I had another therapy appointment this morning.
As is pretty much always the case, I told him what's been going on lately, what I've been thinking about, what's troubling me, etc. And then he asks questions. I answer him there, of course, but then I leave his office and I really process everything we talked about and things start to fall into place.
Unfortunately for you, I'm struggling to make today's "aha moment" coherent, which is a part of why I'm typing this post--in the hopes it will help me to sort things out.
So, this morning, among other topics, I shared with him the thought and feelings expressed in my recent post. About being that misfit puzzle piece.
And here's what came together in my mind during my conversation with him, and as I've mulled it over in my brain since--I was wrong. We are not puzzle pieces.
Because puzzle pieces are fixed. They don't get to change shape, or adapt in any way. And people aren't like that.
People are malleable.
So, there goes my metaphor.
But, that's okay. Because the part I'm figuring out leaves more room for hope and optimism. So, here goes:
A big part of my problem has been this issue of trying to be perfect, in part to gain acceptance and approval of everyone around me. But, since I never gave either of those things to myself, I couldn't accept that anyone else would either. Not if they really knew me. So, I discounted everyone who seemed to like me and think I was great. Which makes it easy to see why I've felt like an outsider for so long.
Then, everything blew up and I realized that I had to make total and complete changes in my life in order to find a way to live with my mental illness.
And I think I've just over-corrected my behavior. Now, instead of needing everyone's approval, I've disconnected from everyone. I think I feel distant from everyone because I don't know how to relate to others without seeking for their approval. And I don't want to fall back into that mindset.
There's so much of the superficial in our day-to-day conversations. And I'm really good at faking through all of that and pretending like I'm fine and everything is perfect. And I'm afraid of that, too.
So, it's just easier to avoid almost everyone. Besides a very select few who I believe to be 100% genuine. Down to earth and honest. People who don't make apologies or excuses for who they are and don't expect me to be anyone other than myself either.
It's been interesting to me to see how I've been drawn to these people over the past couple of weeks without being consciously aware of why at the time. Because they aren't the people I usually gravitate to. But, if they've been surprised, they haven't expressed it. They've just been kind and accepting.
I'm so grateful and glad for people like that.
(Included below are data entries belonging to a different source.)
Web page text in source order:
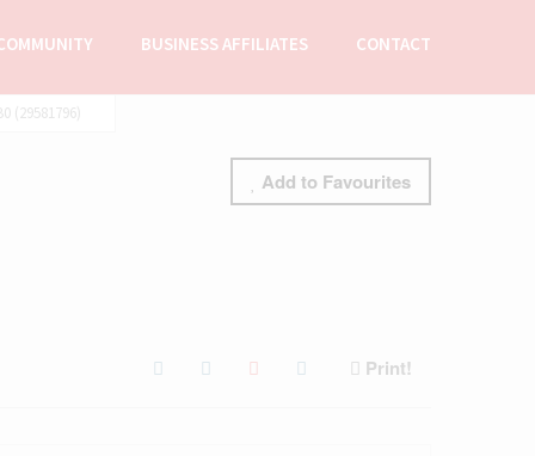
BUSINESS AFFILIATES CONTACT
(29581796)
Add to Favourites
Print!
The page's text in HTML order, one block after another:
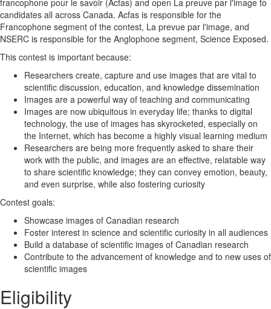
francophone pour le savoir (Acfas) and open La preuve par l'image to
candidates all across Canada. Acfas is responsible for the
Francophone segment of the contest, La prevue par l'image, and
NSERC is responsible for the Anglophone segment, Science Exposed.
This contest is important because:
Researchers create, capture and use images that are vital to
scientific discussion, education, and knowledge dissemination
Images are a powerful way of teaching and communicating
Images are now ubiquitous in everyday life; thanks to digital
technology, the use of images has skyrocketed, especially on
the Internet, which has become a highly visual learning medium
Researchers are being more frequently asked to share their
work with the public, and images are an effective, relatable way
to share scientific knowledge; they can convey emotion, beauty,
and even surprise, while also fostering curiosity
Contest goals:
Showcase images of Canadian research
Foster interest in science and scientific curiosity in all audiences
Build a database of scientific images of Canadian research
Contribute to the advancement of knowledge and to new uses of
scientific images
Eligibility
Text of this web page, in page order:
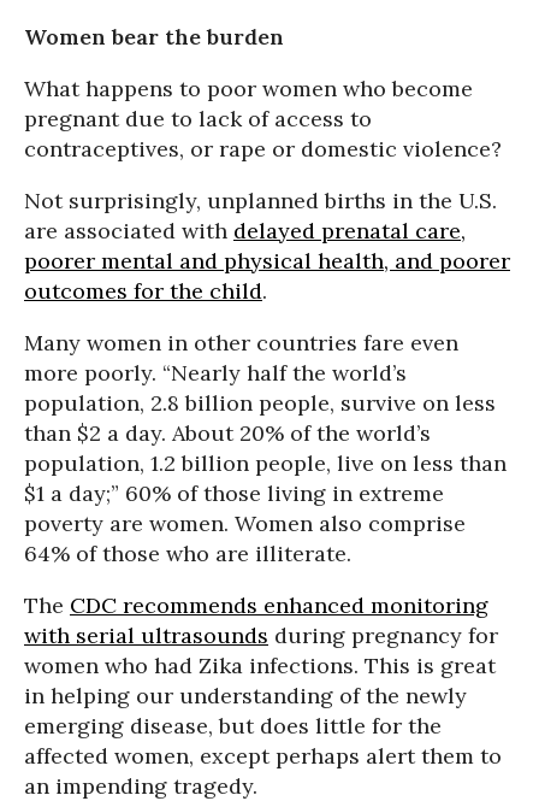
Women bear the burden
What happens to poor women who become
pregnant due to lack of access to
contraceptives, or rape or domestic violence?
Not surprisingly, unplanned births in the U.S.
are associated with delayed prenatal care,
poorer mental and physical health, and poorer
outcomes for the child.
Many women in other countries fare even
more poorly. “Nearly half the world’s
population, 2.8 billion people, survive on less
than $2 a day. About 20% of the world’s
population, 1.2 billion people, live on less than
$1 a day;” 60% of those living in extreme
poverty are women. Women also comprise
64% of those who are illiterate.
The CDC recommends enhanced monitoring
with serial ultrasounds during pregnancy for
women who had Zika infections. This is great
in helping our understanding of the newly
emerging disease, but does little for the
affected women, except perhaps alert them to
an impending tragedy.

I hope to someday be that comfortable with who I am and with who others are that I can be that way too.
And that is the point in all of this. I think. Because, as I grow more comfortable with who I am--the right way--not the "trying to be perfect" way--I can also grow more comfortable with who those around me are and to give permission to myself and to them to just be.
And, I think, I won't need the external approval because having my approval and that of my Father in Heaven is enough.
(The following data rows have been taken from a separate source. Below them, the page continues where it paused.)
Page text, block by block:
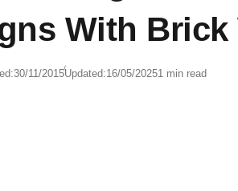
With Brick
30/11/2015Updated:16/05/20251 min read
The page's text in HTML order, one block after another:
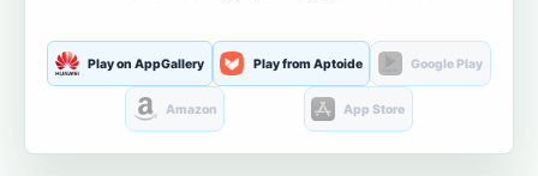
Play on AppGallery Play from Aptoide Google Play
Amazon App Store
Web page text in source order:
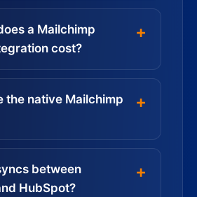
a Mailchimp
cost?
the native Mailchimp
between
HubSpot?
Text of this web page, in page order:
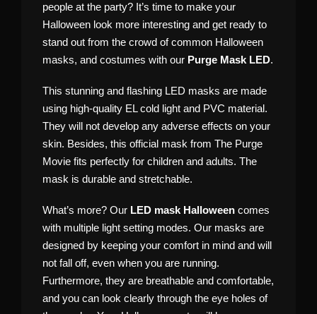
people at the party? It’s time to make your
Halloween look more interesting and get ready to
stand out from the crowd of common Halloween
masks, and costumes with our Purge Mask LED.
This stunning and flashing LED masks are made
using high-quality EL cold light and PVC material.
They will not develop any adverse effects on your
skin. Besides, this official mask from The Purge
Movie fits perfectly for children and adults. The
mask is durable and stretchable.
What’s more? Our LED mask Halloween comes
with multiple light setting modes. Our masks are
designed by keeping your comfort in mind and will
not fall off, even when you are running.
Furthermore, they are breathable and comfortable,
and you can look clearly through the eye holes of
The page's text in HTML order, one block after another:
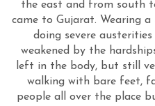
the east and from south
came to Gujarat. Wearing
doing severe
weakened by the
left in the body, but still
walking with bare feet,
people all over the place
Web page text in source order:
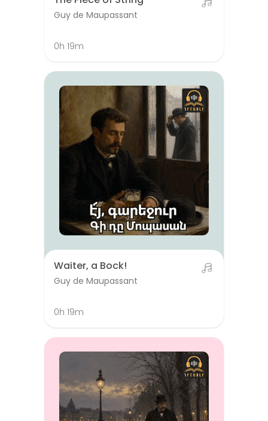
Guy de Maupassant
0h 19m
Waiter, a Bock!
Guy de Maupassant
0h 19m
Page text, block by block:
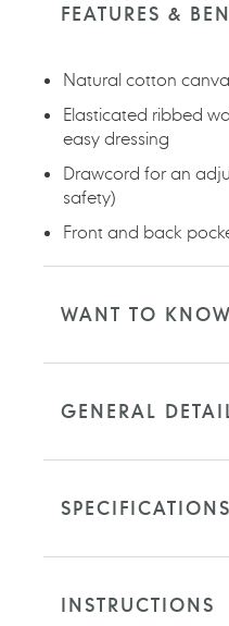
yourFEATURES &
Natural cotton
Elasticated ribbed
easy dressing
Drawcord for an
safety)
Front and back
WANT TO
GENERAL
SPECIFICATIONS
INSTRUCTIONS
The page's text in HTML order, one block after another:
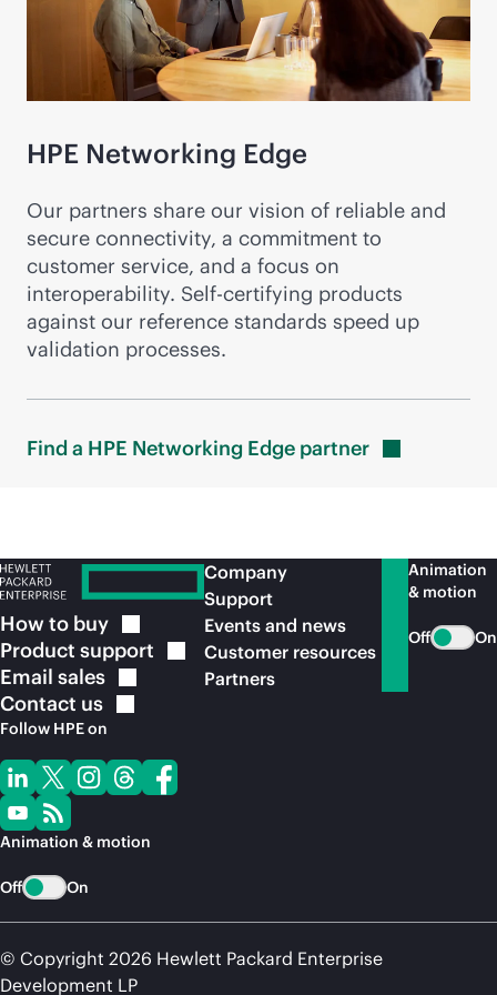
HPE Networking Edge
Our partners share our vision of reliable and
secure connectivity, a commitment to
customer service, and a focus on
interoperability. Self-certifying products
against our reference standards speed up
validation processes.
Find a HPE Networking Edge partner
How to buy
Product support
Email sales
Contact us
Follow HPE on
Animation & motion
Off On
Company
Support
Events and news
Customer resources
Partners
Animation
& motion
Off On
© Copyright 2026 Hewlett Packard Enterprise
Development LP
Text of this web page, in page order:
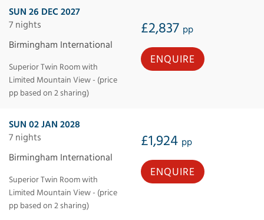
SUN 26 DEC 2027
7 nights
£2,837 pp
Birmingham International
Superior Twin Room with
Limited Mountain View - (price
pp based on 2 sharing)
ENQUIRE
SUN 02 JAN 2028
7 nights
£1,924 pp
Birmingham International
Superior Twin Room with
Limited Mountain View - (price
pp based on 2 sharing)
ENQUIRE
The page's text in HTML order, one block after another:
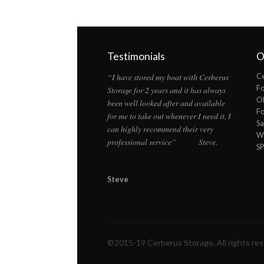
Testimonials
“I have stored my boat with Cerberus
Storage for 2 years and it has always
been well looked after and available
for me to take out whenever I need it, I
can highly recommend their very
professional service” Steve.
Steve
©2015-19 Cerberus Storage. All rights
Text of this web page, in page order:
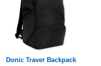
Donic Traver Backpack
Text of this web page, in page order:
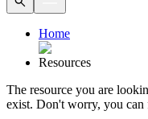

I know that's all part of the process. And that is something that most, if not all, of us are working on--mental illness or not.
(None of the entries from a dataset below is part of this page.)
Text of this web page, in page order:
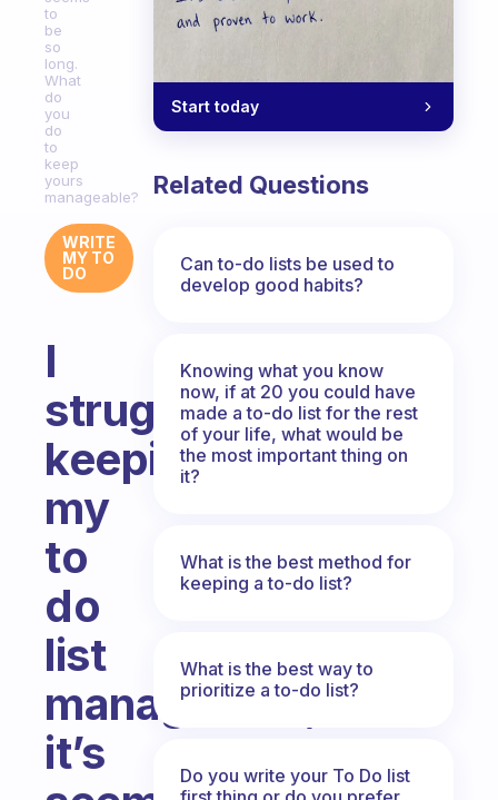
to
be
so
long.
What
do
you
do
to
keep
yours
manageable?
WRITE
MY TO
DO
I
struggle
keeping
my
to
do
list
manageable,
it’s
Start today
Related Questions
Can to-do lists be used to
develop good habits?
Knowing what you know
now, if at 20 you could have
made a to-do list for the rest
of your life, what would be
the most important thing on
it?
What is the best method for
keeping a to-do list?
What is the best way to
prioritize a to-do list?
Do you write your To Do list
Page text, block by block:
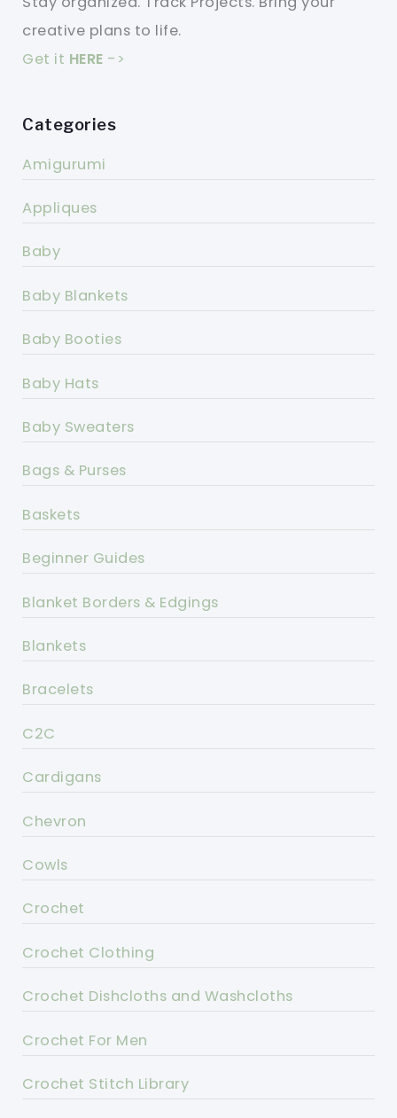
creative plans to life.
Get it HERE ->
Categories
Amigurumi
Appliques
Baby
Baby Blankets
Baby Booties
Baby Hats
Baby Sweaters
Bags & Purses
Baskets
Beginner Guides
Blanket Borders & Edgings
Blankets
Bracelets
C2C
Cardigans
Chevron
Cowls
Crochet
Crochet Clothing
Crochet Dishcloths and Washcloths
Crochet For Men
Crochet Stitch Library

And here is how we all fit together. Not like puzzle pieces at all. But building on and supporting one another as we go and as we grow. These kids (and HH) took many many attempts at building this pyramid. They had to try different strategies and strengthen weak spots, and every time they fell down, they got back up and tried again.
And you know what--they never really succeeded in getting everyone in that pyramid. But they tried. And they all had a good time. And I think that even those who didn't quite make it to the top, still felt included and a part of the team (of course, they were the youngest and not really sure of what was going on... but, I don't know how to make that aspect applicable. :)).
So, it's going to take time to correct my "over-correction" and find that happy medium. But, I will.